Keep in mind that Rick and Lisa were married at the time the crimes were committed and the debts incurred. The money and property she hid was/is community property, and is subject to seizure now that it is clear that Rizzolo was personally responsible to pay his debts according to his lawyer and his signed plea agreement:

"...the obligation to make said payment upon the closing is not contingent upon the realization of net proceeds from the sale sufficient to make the NINE-MILLION DOLLARS ($9,000,000.00) payment."

Could this be made any clearer to the two esteemed jurists?

Over eight years have passed since Kirk Henry's neck was broken. Now is the time for the federal court to put Judge Glass' and Magistrate Foley's bogus rulings in the trash can, and go after Lisa Rizzolo and her hidden fortune no matter who at City Hall or in Washington D.C. it may offend. (Senator Harry Reid is in business with one of Mayor Oscar Goodman's law partners.)

This while Councilman Wolfson and his wife are reported to be exploring runs for higher office. And while Rizzolo's friends including Mayor Oscar Goodman  (shaking hands with Wolfson) wield tremendous influence and money around election time. And while Kirk Henry sits endlessly in an electric wheelchair waiting for almost a decade for his settlement. And while Rick Rizzolo is a regular fixture in our town's most expensive venues seen squandering tens of thousands in cash on a nightly basis.
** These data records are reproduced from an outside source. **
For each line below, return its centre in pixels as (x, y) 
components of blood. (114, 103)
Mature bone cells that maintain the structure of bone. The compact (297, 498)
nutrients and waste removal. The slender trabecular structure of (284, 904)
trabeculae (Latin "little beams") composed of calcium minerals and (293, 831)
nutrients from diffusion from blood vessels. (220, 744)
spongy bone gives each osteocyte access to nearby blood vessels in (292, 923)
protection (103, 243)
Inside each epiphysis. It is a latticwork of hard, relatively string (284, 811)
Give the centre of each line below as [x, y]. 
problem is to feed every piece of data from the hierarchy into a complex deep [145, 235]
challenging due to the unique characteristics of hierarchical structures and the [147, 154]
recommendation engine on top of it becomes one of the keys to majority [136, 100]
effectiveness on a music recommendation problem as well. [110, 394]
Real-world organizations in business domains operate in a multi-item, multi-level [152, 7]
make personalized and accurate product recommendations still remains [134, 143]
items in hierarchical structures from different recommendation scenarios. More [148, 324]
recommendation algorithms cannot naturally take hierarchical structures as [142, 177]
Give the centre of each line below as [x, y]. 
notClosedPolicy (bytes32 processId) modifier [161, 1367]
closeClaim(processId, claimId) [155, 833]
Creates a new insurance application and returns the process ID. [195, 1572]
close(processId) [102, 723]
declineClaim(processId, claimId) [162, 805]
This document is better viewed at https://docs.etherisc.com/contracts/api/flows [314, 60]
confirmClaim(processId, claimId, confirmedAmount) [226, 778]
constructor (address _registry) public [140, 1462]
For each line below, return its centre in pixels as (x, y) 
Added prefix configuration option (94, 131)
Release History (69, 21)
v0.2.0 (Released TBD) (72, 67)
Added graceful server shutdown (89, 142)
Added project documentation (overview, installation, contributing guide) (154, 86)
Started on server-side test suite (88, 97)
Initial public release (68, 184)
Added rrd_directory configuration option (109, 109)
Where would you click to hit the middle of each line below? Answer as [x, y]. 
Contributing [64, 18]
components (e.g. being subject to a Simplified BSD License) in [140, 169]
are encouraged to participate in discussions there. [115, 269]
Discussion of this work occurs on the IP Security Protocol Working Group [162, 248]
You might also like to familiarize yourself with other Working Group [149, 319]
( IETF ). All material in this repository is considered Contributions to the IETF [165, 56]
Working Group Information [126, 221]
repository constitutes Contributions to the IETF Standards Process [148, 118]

The Federal Court unexplainably put a defrauded California bank in first position to collect the initial $5 million in proceeds from any sale of the Crazy Horse further damaging Mr. Henry. Rizzolo borrowed the money using the bar as collateral, then refused to pay it back -- giving it to his ex-wife to hide off shore. The bank soon went under, but I cannot understand why this personal injury and Uniform Fraudulent Transfer Act case should include the bail out of a failed bank in preference to paying a broken man what he's owed?
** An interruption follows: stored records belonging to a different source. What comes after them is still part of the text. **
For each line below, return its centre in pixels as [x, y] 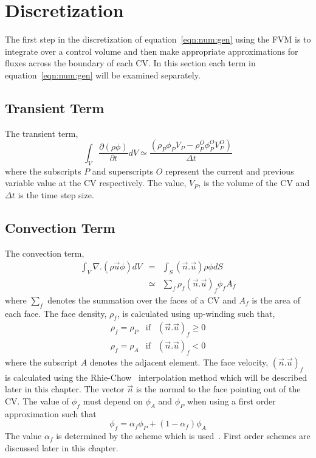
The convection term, [45, 253]
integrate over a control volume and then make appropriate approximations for [152, 51]
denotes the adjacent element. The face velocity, [179, 362]
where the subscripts [43, 171]
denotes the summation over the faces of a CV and [142, 300]
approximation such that [51, 413]
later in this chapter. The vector [65, 389]
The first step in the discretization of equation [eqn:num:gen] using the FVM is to [158, 39]
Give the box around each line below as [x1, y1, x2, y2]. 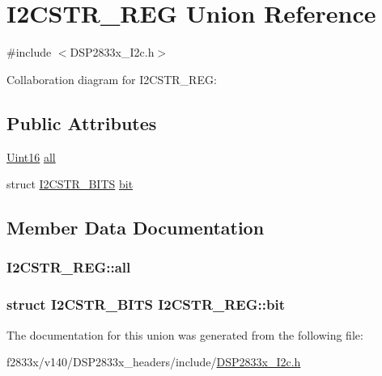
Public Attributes [6, 110, 157, 135]
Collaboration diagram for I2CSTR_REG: [6, 70, 217, 87]
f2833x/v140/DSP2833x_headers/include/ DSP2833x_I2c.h [6, 353, 301, 370]
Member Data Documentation [6, 215, 265, 240]
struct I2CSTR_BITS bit [6, 175, 134, 192]
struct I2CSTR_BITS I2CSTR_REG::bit [6, 294, 285, 315]
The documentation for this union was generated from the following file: [6, 326, 363, 343]
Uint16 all [6, 148, 56, 165]
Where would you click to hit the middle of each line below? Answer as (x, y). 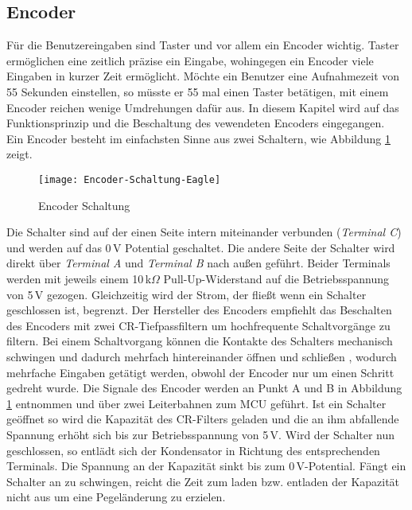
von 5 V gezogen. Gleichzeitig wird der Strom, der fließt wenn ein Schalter (187, 294)
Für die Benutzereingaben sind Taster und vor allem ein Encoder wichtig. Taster (203, 45)
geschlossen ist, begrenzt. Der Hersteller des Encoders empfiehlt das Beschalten (199, 310)
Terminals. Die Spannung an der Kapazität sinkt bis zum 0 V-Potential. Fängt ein (206, 466)
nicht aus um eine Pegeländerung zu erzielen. (116, 497)
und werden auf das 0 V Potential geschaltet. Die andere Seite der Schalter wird (201, 247)
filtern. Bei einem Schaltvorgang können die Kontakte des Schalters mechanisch (200, 341)
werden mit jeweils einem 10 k (79, 278)
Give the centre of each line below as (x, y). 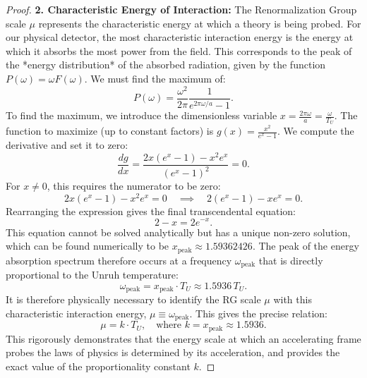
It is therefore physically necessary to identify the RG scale (133, 299)
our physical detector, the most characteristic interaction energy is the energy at (180, 37)
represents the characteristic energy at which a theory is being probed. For (200, 23)
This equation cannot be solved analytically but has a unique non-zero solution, (178, 232)
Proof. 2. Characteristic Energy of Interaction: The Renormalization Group (181, 9)
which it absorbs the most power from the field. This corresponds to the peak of (179, 50)
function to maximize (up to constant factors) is (110, 131)
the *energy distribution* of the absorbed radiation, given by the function (166, 65)
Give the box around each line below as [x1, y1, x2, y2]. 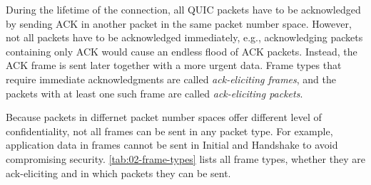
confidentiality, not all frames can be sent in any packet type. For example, [6, 123, 333, 138]
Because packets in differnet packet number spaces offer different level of [6, 110, 322, 125]
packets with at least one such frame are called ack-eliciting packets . [6, 85, 303, 100]
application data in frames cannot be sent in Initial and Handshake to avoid [6, 137, 338, 152]
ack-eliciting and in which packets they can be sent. [6, 165, 231, 180]
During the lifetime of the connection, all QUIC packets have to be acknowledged [6, 2, 361, 16]
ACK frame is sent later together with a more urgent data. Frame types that [6, 58, 342, 73]
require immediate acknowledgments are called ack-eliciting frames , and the [6, 71, 336, 86]
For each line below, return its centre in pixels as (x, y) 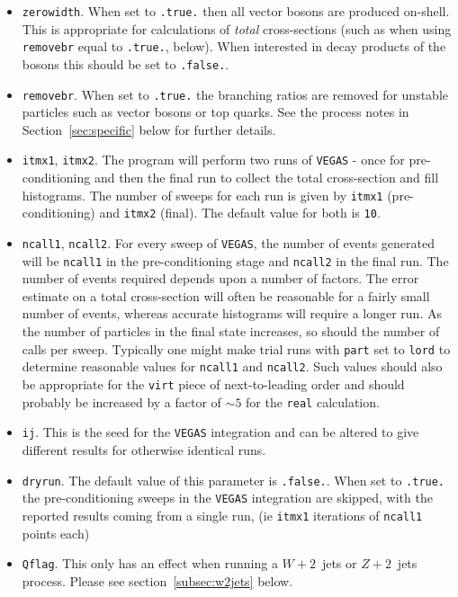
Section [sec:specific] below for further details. (149, 129)
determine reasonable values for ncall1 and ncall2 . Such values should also (232, 366)
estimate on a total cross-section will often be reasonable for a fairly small (226, 295)
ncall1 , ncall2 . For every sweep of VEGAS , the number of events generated (228, 242)
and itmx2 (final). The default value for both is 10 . (240, 213)
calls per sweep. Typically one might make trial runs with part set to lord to (236, 348)
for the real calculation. (313, 401)
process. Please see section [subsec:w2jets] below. (157, 580)
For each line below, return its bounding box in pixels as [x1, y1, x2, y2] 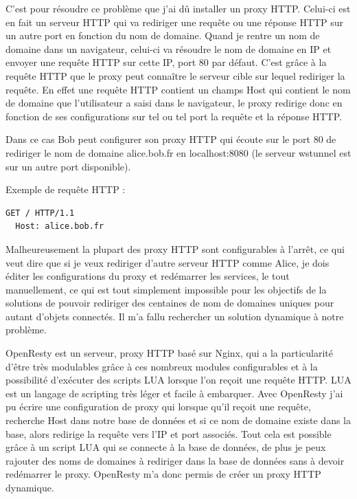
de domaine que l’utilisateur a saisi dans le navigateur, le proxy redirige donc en [5, 96, 343, 110]
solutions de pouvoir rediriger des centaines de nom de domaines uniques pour [5, 296, 334, 310]
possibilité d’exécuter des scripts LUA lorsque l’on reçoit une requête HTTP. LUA [5, 373, 352, 387]
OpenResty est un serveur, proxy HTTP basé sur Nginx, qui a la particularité [5, 346, 334, 360]
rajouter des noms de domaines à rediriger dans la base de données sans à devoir [5, 453, 345, 467]
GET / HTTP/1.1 [5, 208, 75, 218]
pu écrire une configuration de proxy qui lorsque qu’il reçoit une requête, [5, 399, 311, 414]
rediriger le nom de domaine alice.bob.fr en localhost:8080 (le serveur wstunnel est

Rizzolo keeps using the city's closure and the Department of Justice's seizure of his business as his excuse that the devaluation of the club was not his fault; "I could not predict the government would seize the business and property, then refuse to license it," Rizzolo whined.

Rizzolo then tries to convince the court that he had sold the Crazy Horse for anywhere between $29 and $48 million dollars, but the "government" somehow screwed up his sales, therefore he should not be forced to pay his debts from his wife's hidden assets.

He neglects to say that the initial $48 million dollar "buyer" was his straw man, and the subsequent buyers were determined by the Department of Justice to be just as unqualified based on their ties to Rizzolo, or business dealings with organized crime members.
The United States Department of Justice, District of Nevada

Tuesday, January 23, 2007

Additionally, defendants’ plea agreements require The Power Company, Inc. to sell The Crazy Horse Too by June 1, 2007. The Government has the right to disapprove the sale if the buyer is a close relative or ongoing business partner of Rizzolo’s, is a felon, or has business dealings with organized crime members or groups.


It's now up to Federal Judge Philip Pro, the presiding judge in this case, to comb through all this information and decide whether to allow Kirk Henry to locate and seize Rick and Lisa's hidden assets. According to the FBI, there's plenty to go around, so the IRS should be close on Henry's heals in the event Judge Pro has had his fill of the obvious subterfuge.